Thurlo McCrady

Biographical details
- Born: July 31, 1907 Coon Rapids, Iowa, U.S.
- Died: May 27, 1999 (aged 91) Lake San Marcos, California, U.S.

Playing career

Football
- c. 1928: Hastings

Coaching career (HC unless noted)

Football
- 1932–1940: Hastings
- 1941–1946: South Dakota State

Basketball
- 1930s: Hastings
- 1941–1947: South Dakota State

Administrative career (AD unless noted)
- ?–1941: Hastings
- 1941–1947: South Dakota State
- 1947–1951: Kansas State
- 1959–1967: AFL (asst. commissioner)
- 1967–1976: ABA (exec. dir.)

Head coaching record
- Overall: 58–40–10 (football)

Accomplishments and honors

Championships
- Football 6 NCAC (1932–1933, 1935–1937, 1940)

= Thurlo McCrady =

American coach (1907–1999)

Thurlo E. "Mac" McCrady (July 31, 1907 – May 27, 1999) was an American football, basketball, and track coach, college athletics administrator, and professional sports executive.

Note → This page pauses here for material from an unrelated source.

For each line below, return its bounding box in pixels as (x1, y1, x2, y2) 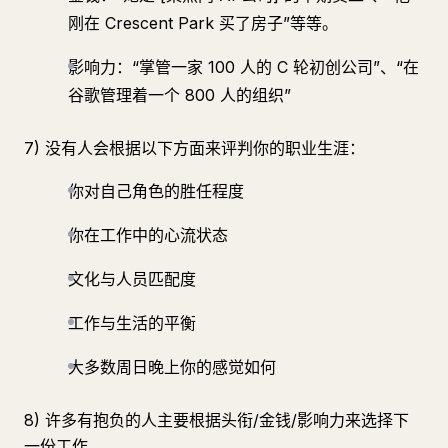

He served as the head football coach at Hastings College in Hastings, Nebraska from 1932 to 1940 and South Dakota State University in Brookings, South Dakota from 1941 to 1946. McCrady was also the athletic director at South Dakota State fem 1941 to 1947 and Kansas State University from 1947 to 1951. He was the assistant commissioner of the American Football League (AFL) from 1959 to 1967 and executive director of the American Basketball Association (ABA) from 1967 to 1976.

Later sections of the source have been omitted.